Fig. 3.

Vesicle velocity distributions demonstrate two populations. (A) Velocity distributions are statistically indistinguishable (P > 0.05) for single Qdot-labeled myoVa (black), Qdot-labeled myoVa with 200-nm DOPC vesicles added to the motility buffer (red), and 200-nm DOPC vesicles coupled to a limiting amount of myoVa, such that the majority of vesicles are coupled to a single motor (green). (B) Cumulative frequency distributions demonstrate that the observed velocities of 200-nm DOPC vesicles coupled to a single myoVa molecule are well described as a single-Gaussian population (blue fit to black data), whereas with increased numbers of motors, both DOPC and DPPC vesicle populations (200-nm diameter; eight motors per vesicle) are much better described as the sum of two Gaussian populations (red curves, nearly obscuring black data) than a single Gaussian (blue curves).
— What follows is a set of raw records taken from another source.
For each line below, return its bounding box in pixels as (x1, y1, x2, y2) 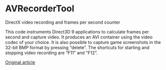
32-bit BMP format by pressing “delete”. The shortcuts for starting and (5, 44, 150, 50)
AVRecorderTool (5, 3, 75, 14)
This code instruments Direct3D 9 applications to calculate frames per (5, 29, 150, 35)
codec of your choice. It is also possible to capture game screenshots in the (5, 39, 161, 45)
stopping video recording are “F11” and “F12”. (5, 50, 98, 56)
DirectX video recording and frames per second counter (5, 19, 121, 25)
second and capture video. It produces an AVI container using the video (5, 34, 153, 40)
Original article (5, 59, 35, 65)

These fits are supported by the large residuals that result from fitting a single-Gaussian population (Insets, colored to match distributions; tic marks on vertical axis indicate increments of 0.1), and an LLRT (P < 0.001), which indicates that the two-Gaussian fit is appropriate for both vesicle compositions (P < 0.01), but not the single motor case (P > 0.05). (C) Velocity distributions for 200-nm DOPC vesicles with eight motors per vesicle are nearly identical regardless of whether they are calculated on a per-trajectory basis or a “time-weighted” basis, and yield nearly identical fitted values. The green curve indicates the velocity distribution generated by the Monte Carlo simulation of vesicle motility, as well as the two constituent Gaussian populations (dashed lines).